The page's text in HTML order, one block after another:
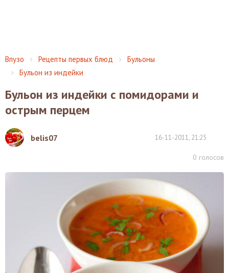
Впузо Рецепты первых блюд
Бульоны
Бульон из индейки
Бульон из индейки с помидорами и
острым перцем
belis07 16-11-2011, 21:25
0 голосов
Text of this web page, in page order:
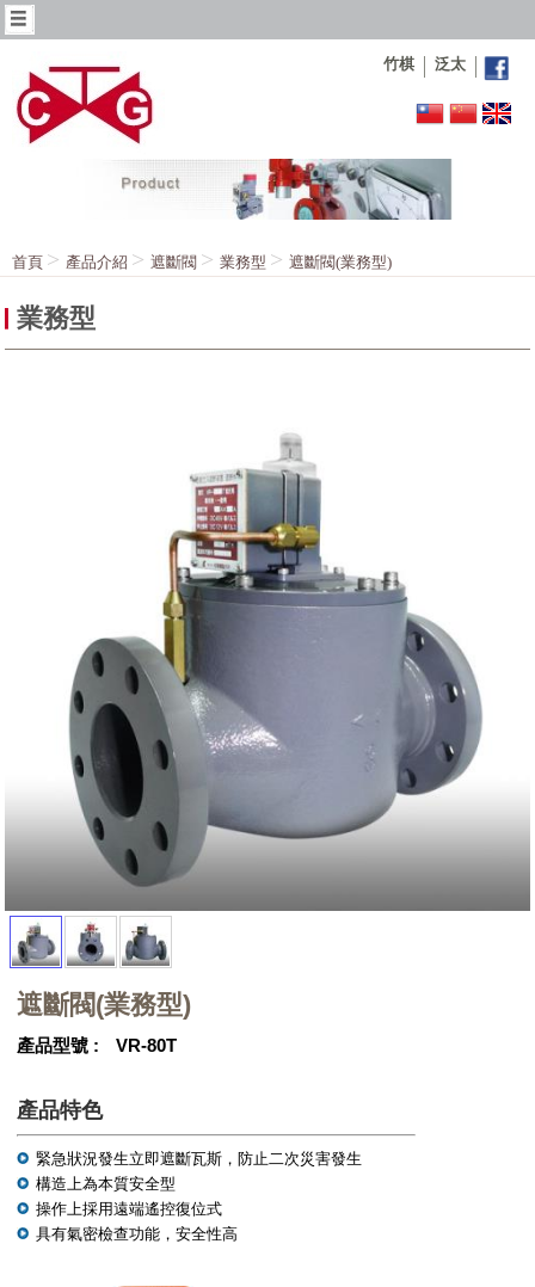
竹棋 泛太
首頁 產品介紹 遮斷閥 業務型 遮斷閥(業務型)
業務型
遮斷閥(業務型)
產品型號 VR-80T
產品特色
緊急狀況發生立即遮斷瓦斯，防止二次災害發生
構造上為本質安全型
操作上採用遠端遙控復位式
具有氣密檢查功能，安全性高
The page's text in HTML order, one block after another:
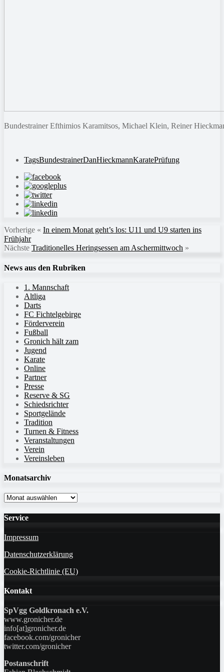
Bundestrainer Efthimios Karamitsos, Michael Klein, Reiner
TagsBundestrainerDanHieckmannKaratePrüfung
Vorherige « In einem Monat geht’s los: U11 und U9 starten ins
Frühjahr
Nächste Traditionelles Heringsessen am Aschermittwoch »
News aus den Rubriken
1. Mannschaft
Altliga
Darts
FC Fichtelgebirge
Förderverein
Fußball
Gronich hält zam
Jugend
Karate
Online
Partner
Presse
Reserve & SG
Schiedsrichter
Sportgelände
Tradition
Turnen & Fitness
Veranstaltungen
Verein
Vereinsleben
Monatsarchiv
Monatsarchiv
Service
Impressum
Datenschutzerklärung
Cookie-Richtlinie (EU)
Kontakt
SpVgg Goldkronach e.V.
www.gronicher.de
info[at]gronicher.de
facebook.com/gronicher
twitter.com/gronicher
Postanschrift
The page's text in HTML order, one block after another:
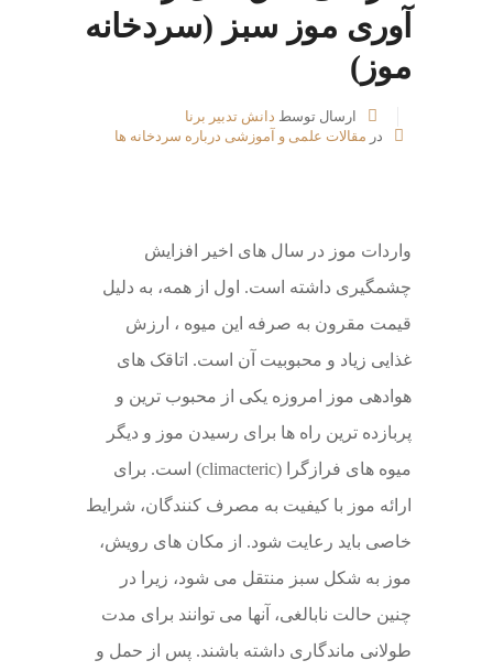
آوری موز سبز (سردخانه
موز)
ارسال توسط دانش تدبیر برنا
در مقالات علمی و آموزشی درباره سردخانه ها
واردات موز در سال های اخیر افزایش
چشمگیری داشته است. اول از همه، به دلیل
قیمت مقرون به صرفه این میوه ، ارزش
غذایی زیاد و محبوبیت آن است. اتاقک های
هوادهی موز امروزه یکی از محبوب ترین و
پربازده ترین راه ها برای رسیدن موز و دیگر
میوه های فرازگرا (climacteric) است. برای
ارائه موز با کیفیت به مصرف کنندگان، شرایط
خاصی باید رعایت شود. از مکان های رویش،
موز به شکل سبز منتقل می شود، زیرا در
چنین حالت نابالغی، آنها می توانند برای مدت
طولانی ماندگاری داشته باشند. پس از حمل و
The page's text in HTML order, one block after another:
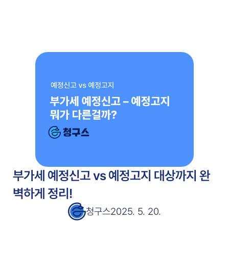
부가세 예정신고 vs 예정고지 대상까지 완
벽하게 정리!
청구스2025. 5. 20.
서비스 소개서
블로그
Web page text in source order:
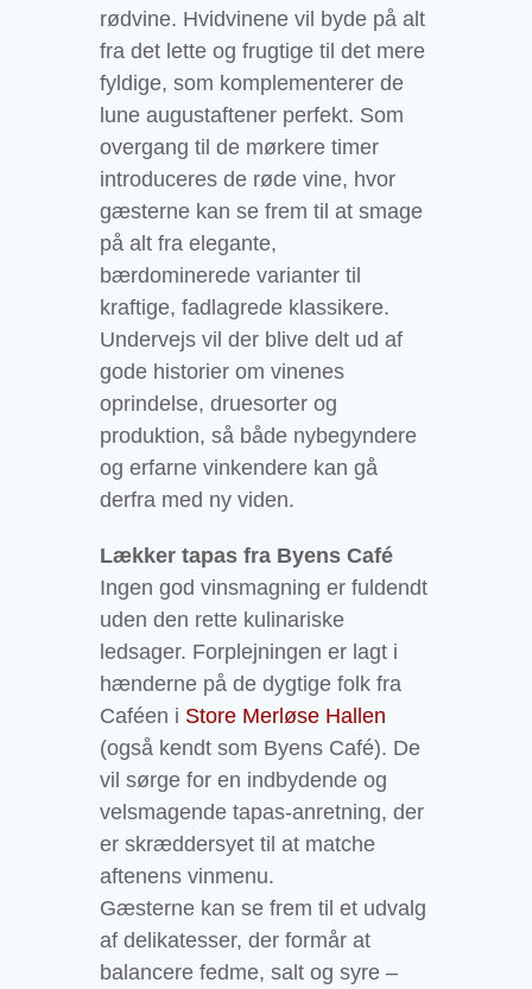
rødvine. Hvidvinene vil byde på alt
fra det lette og frugtige til det mere
fyldige, som komplementerer de
lune augustaftener perfekt. Som
overgang til de mørkere timer
introduceres de røde vine, hvor
gæsterne kan se frem til at smage
på alt fra elegante,
bærdominerede varianter til
kraftige, fadlagrede klassikere.
Undervejs vil der blive delt ud af
gode historier om vinenes
oprindelse, druesorter og
produktion, så både nybegyndere
og erfarne vinkendere kan gå
derfra med ny viden.
Lækker tapas fra Byens Café
Ingen god vinsmagning er fuldendt
uden den rette kulinariske
ledsager. Forplejningen er lagt i
hænderne på de dygtige folk fra
Caféen i Store Merløse Hallen
(også kendt som Byens Café). De
vil sørge for en indbydende og
velsmagende tapas-anretning, der
er skræddersyet til at matche
aftenens vinmenu.
Gæsterne kan se frem til et udvalg
af delikatesser, der formår at
balancere fedme, salt og syre –
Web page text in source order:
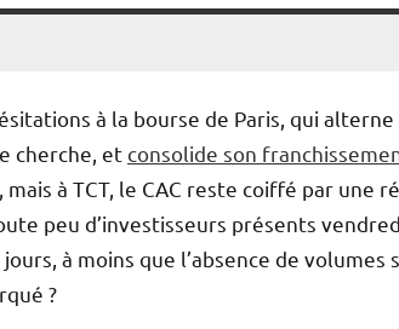
à la bourse de Paris, qui alterne
cherche, etconsolide son
à TCT, le CAC reste coiffé par une
peu d’investisseurs présents
à moins que l’absence de volumes
?
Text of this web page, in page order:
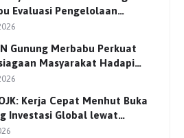
Evaluasi Pengelolaan
Pendakian Bersama Mitra
Gunung Merbabu Perkuat
Masyarakat Hadapi
Melalui Pembinaan MPA
Kerja Cepat Menhut Buka
Investasi Global lewat
Karbon
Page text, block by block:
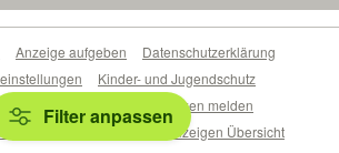
Filter anpassen
Anzeige aufgeben
Datenschutzerklärung
Kinder- und Jugendschutz
Sicherheitslücken melden
Beliebte Suchen
Anzeigen Übersicht
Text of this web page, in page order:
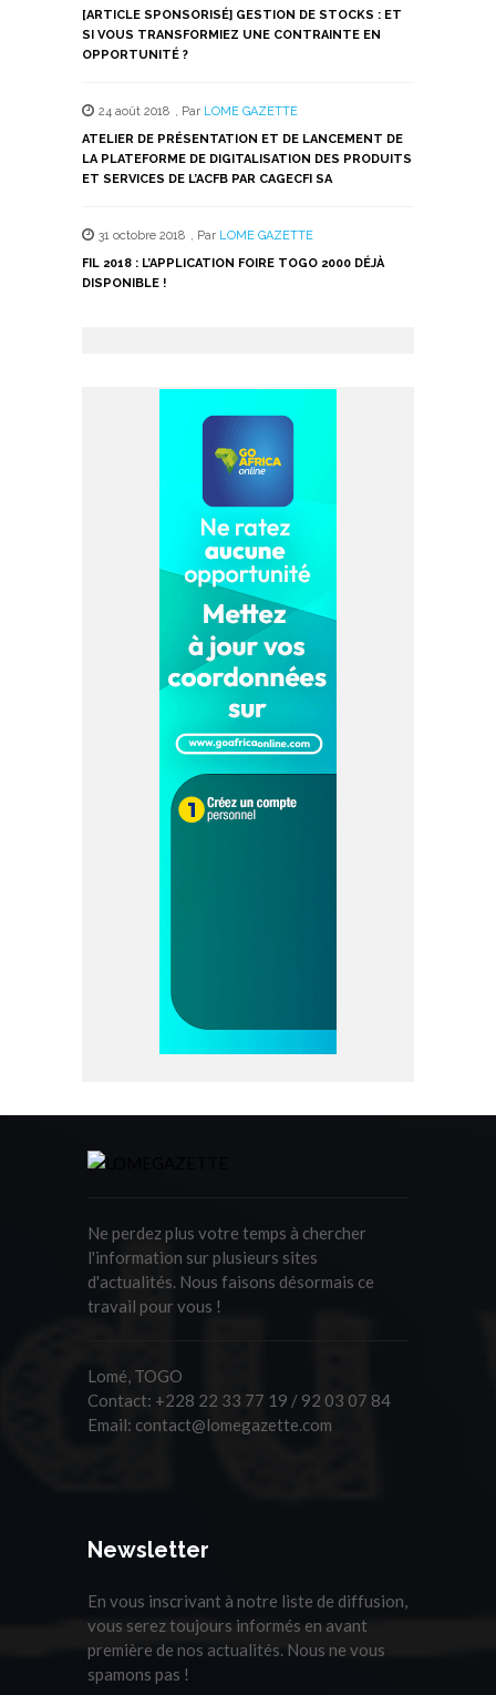
[ARTICLE SPONSORISÉ] GESTION DE STOCKS : ET
SI VOUS TRANSFORMIEZ UNE CONTRAINTE EN
OPPORTUNITÉ ?
24 août 2018 , Par LOME GAZETTE
ATELIER DE PRÉSENTATION ET DE LANCEMENT DE
LA PLATEFORME DE DIGITALISATION DES PRODUITS
ET SERVICES DE L’ACFB PAR CAGECFI SA
31 octobre 2018 , Par LOME GAZETTE
FIL 2018 : L’APPLICATION FOIRE TOGO 2000 DÉJÀ
DISPONIBLE !
Ne perdez plus votre temps à chercher
l'information sur plusieurs sites
d'actualités. Nous faisons désormais ce
travail pour vous !
Lomé, TOGO
Contact: +228 22 33 77 19 / 92 03 07 84
Email: contact@lomegazette.com
Newsletter
En vous inscrivant à notre liste de diffusion,
vous serez toujours informés en avant
première de nos actualités. Nous ne vous
spamons pas !
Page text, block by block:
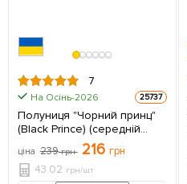
7
На Осінь-2026 25737
Полуниця "Чорний принц"
(Black Prince) (середній
термін дозрівання) 5 шт в
упаковці
ціна 239грн 216 грн
43.02 грн/шт
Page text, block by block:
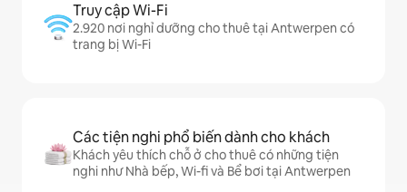
Truy cập Wi-Fi
2.920 nơi nghỉ dưỡng cho thuê tại Antwerpen có
trang bị Wi-Fi
Các tiện nghi phổ biến dành cho khách
Khách yêu thích chỗ ở cho thuê có những tiện
nghi như Nhà bếp, Wi-fi và Bể bơi tại Antwerpen
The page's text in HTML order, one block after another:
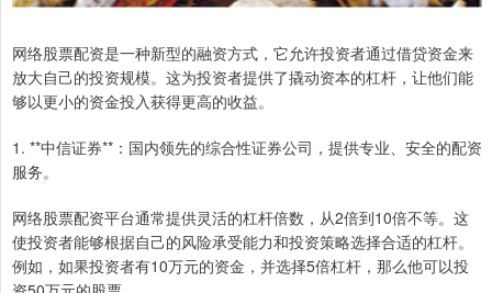
网络股票配资是一种新型的融资方式，它允许投资者通过借贷资金来
放大自己的投资规模。这为投资者提供了撬动资本的杠杆，让他们能
够以更小的资金投入获得更高的收益。
1. **中信证券**：国内领先的综合性证券公司，提供专业、安全的配资
服务。
网络股票配资平台通常提供灵活的杠杆倍数，从2倍到10倍不等。这
使投资者能够根据自己的风险承受能力和投资策略选择合适的杠杆。
例如，如果投资者有10万元的资金，并选择5倍杠杆，那么他可以投
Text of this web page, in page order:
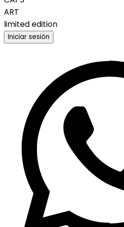
ART
limited edition
Iniciar sesión
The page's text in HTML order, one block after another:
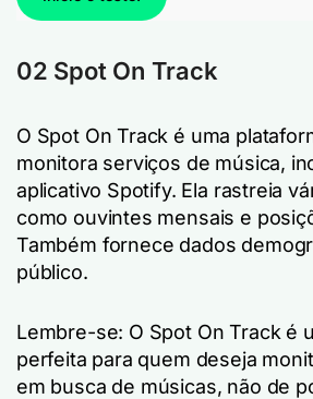
02 Spot On Track
O Spot On Track é uma
monitora serviços de música,
aplicativo Spotify. Ela rastreia
como ouvintes mensais e
Também fornece dados
público.
Lembre-se: O Spot On Track é
perfeita para quem deseja
em busca de músicas, não de
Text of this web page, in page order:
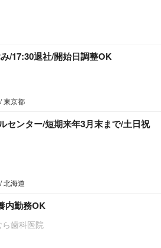
/17:30退社/開始日調整OK
東京都
センター/短期来年3月末まで/土日祝
北海道
内勤務OK
歯科医院

--------

◆ About this exercise
Working from the line containing "monitora serviços de" to the last line of the data, retype every line exactly, both ends included, and leave out all pictures.

◆ Solution below
monitora serviços de música,
aplicativo Spotify. Ela rastreia
como ouvintes mensais e
Também fornece dados
público.
Lembre-se: O Spot On Track é
perfeita para quem deseja
em busca de músicas, não de
Text of this web page, in page order:
/17:30退社/開始日調整OK
東京都
センター/短期来年3月末まで/土日祝
北海道
内勤務OK
歯科医院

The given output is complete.